(Recorded information Opens)

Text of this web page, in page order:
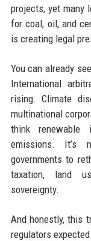
projects, yet many
for coal, oil, and
is creating legal
You can already
International
rising. Climate
multinational
think renewable
emissions. It’s
governments to
taxation, land
sovereignty.
And honestly, this
regulators expected.
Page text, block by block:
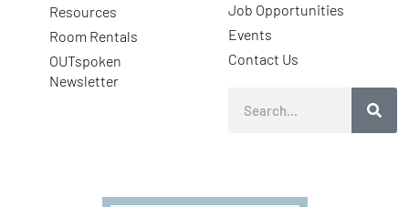
Resources
Room Rentals
OUTspoken
Newsletter
Job Opportunities
Events
Contact Us
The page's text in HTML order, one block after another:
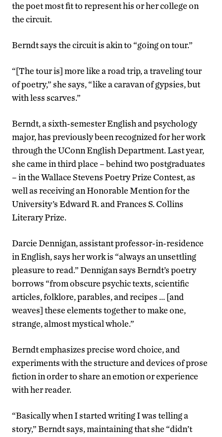
the poet most fit to represent his or her college on
the circuit.
Berndt says the circuit is akin to “going on tour.”
“[The tour is] more like a road trip, a traveling tour
of poetry,” she says, “like a caravan of gypsies, but
with less scarves.”
Berndt, a sixth-semester English and psychology
major, has previously been recognized for her work
through the UConn English Department. Last year,
she came in third place – behind two postgraduates
– in the Wallace Stevens Poetry Prize Contest, as
well as receiving an Honorable Mention for the
University’s Edward R. and Frances S. Collins
Literary Prize.
Darcie Dennigan, assistant professor-in-residence
in English, says her work is “always an unsettling
pleasure to read.” Dennigan says Berndt’s poetry
borrows “from obscure psychic texts, scientific
articles, folklore, parables, and recipes … [and
weaves] these elements together to make one,
strange, almost mystical whole.”
Berndt emphasizes precise word choice, and
experiments with the structure and devices of prose
fiction in order to share an emotion or experience
with her reader.
“Basically when I started writing I was telling a
story,” Berndt says, maintaining that she “didn’t
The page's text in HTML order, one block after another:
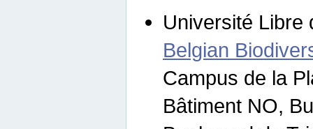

(Recorded information Closes)

▶ **Exercise requirements**
From the listing above, return every line that carries the string "this".

▶ **Written answer**
Text of this web page, in page order:
And honestly, this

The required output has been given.